***** DATA

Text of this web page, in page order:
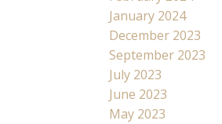
January 2024
December 2023
September 2023
July 2023
June 2023
May 2023
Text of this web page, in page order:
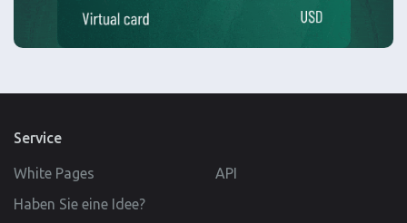
Service
White Pages
API
Haben Sie eine Idee?
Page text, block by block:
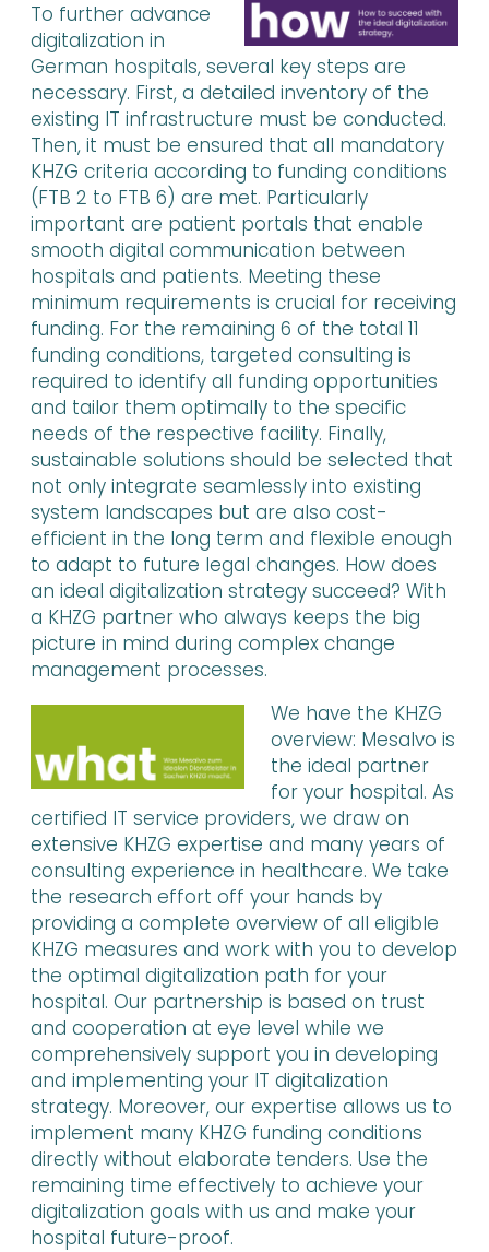
To further advance
digitalization in
German hospitals, several key steps are
necessary. First, a detailed inventory of the
existing IT infrastructure must be conducted.
Then, it must be ensured that all mandatory
KHZG criteria according to funding conditions
(FTB 2 to FTB 6) are met. Particularly
important are patient portals that enable
smooth digital communication between
hospitals and patients. Meeting these
minimum requirements is crucial for receiving
funding. For the remaining 6 of the total 11
funding conditions, targeted consulting is
required to identify all funding opportunities
and tailor them optimally to the specific
needs of the respective facility. Finally,
sustainable solutions should be selected that
not only integrate seamlessly into existing
system landscapes but are also cost-
efficient in the long term and flexible enough
to adapt to future legal changes. How does
an ideal digitalization strategy succeed? With
a KHZG partner who always keeps the big
picture in mind during complex change
management processes.
We have the KHZG
overview: Mesalvo is
the ideal partner
for your hospital. As
certified IT service providers, we draw on
extensive KHZG expertise and many years of
consulting experience in healthcare. We take
the research effort off your hands by
providing a complete overview of all eligible
KHZG measures and work with you to develop
the optimal digitalization path for your
hospital. Our partnership is based on trust
and cooperation at eye level while we
comprehensively support you in developing
and implementing your IT digitalization
strategy. Moreover, our expertise allows us to
implement many KHZG funding conditions
directly without elaborate tenders. Use the
remaining time effectively to achieve your
digitalization goals with us and make your
hospital future-proof.

**********

TASK OBJECTIVE. What lines in the records above include the string "existing"? Copy each one.

SOLUTION TO THIS PROBLEM.
existing IT infrastructure must be conducted.
not only integrate seamlessly into existing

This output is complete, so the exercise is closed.